EXERCISE DIRECTIONS -
Only the lines from the one containing "Where would you" through the end of the data are wanted, reproduced exactly and without pictures.

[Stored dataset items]
####

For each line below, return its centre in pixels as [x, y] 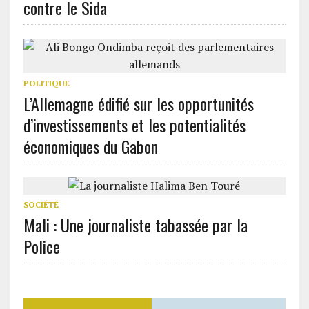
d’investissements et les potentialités [134, 125]
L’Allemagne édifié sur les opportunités [138, 104]
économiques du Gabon [90, 147]
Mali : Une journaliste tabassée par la [135, 225]
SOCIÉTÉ [41, 205]
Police [41, 247]
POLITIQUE [46, 83]
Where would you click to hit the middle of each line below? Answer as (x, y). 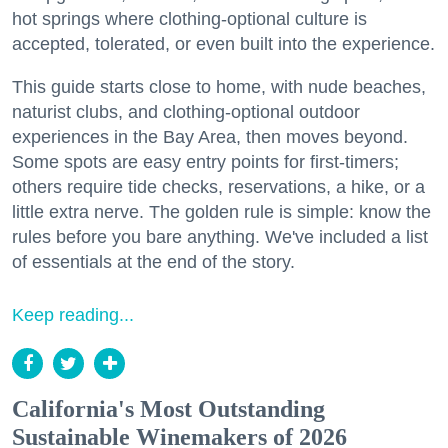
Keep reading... (73, 315)
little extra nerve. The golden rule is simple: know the (221, 212)
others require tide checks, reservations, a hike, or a (218, 187)
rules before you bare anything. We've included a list (220, 237)
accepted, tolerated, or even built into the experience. (223, 44)
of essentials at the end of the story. (153, 262)
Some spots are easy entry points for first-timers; (205, 162)
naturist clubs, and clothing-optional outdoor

####

EXERCISE RESULT -
Where would you click to hit the middle of each line below? Answer as (x, y). 
Keep reading... (73, 315)
little extra nerve. The golden rule is simple: know the (221, 212)
others require tide checks, reservations, a hike, or a (218, 187)
rules before you bare anything. We've included a list (220, 237)
accepted, tolerated, or even built into the experience. (223, 44)
of essentials at the end of the story. (153, 262)
Some spots are easy entry points for first-timers; (205, 162)
naturist clubs, and clothing-optional outdoor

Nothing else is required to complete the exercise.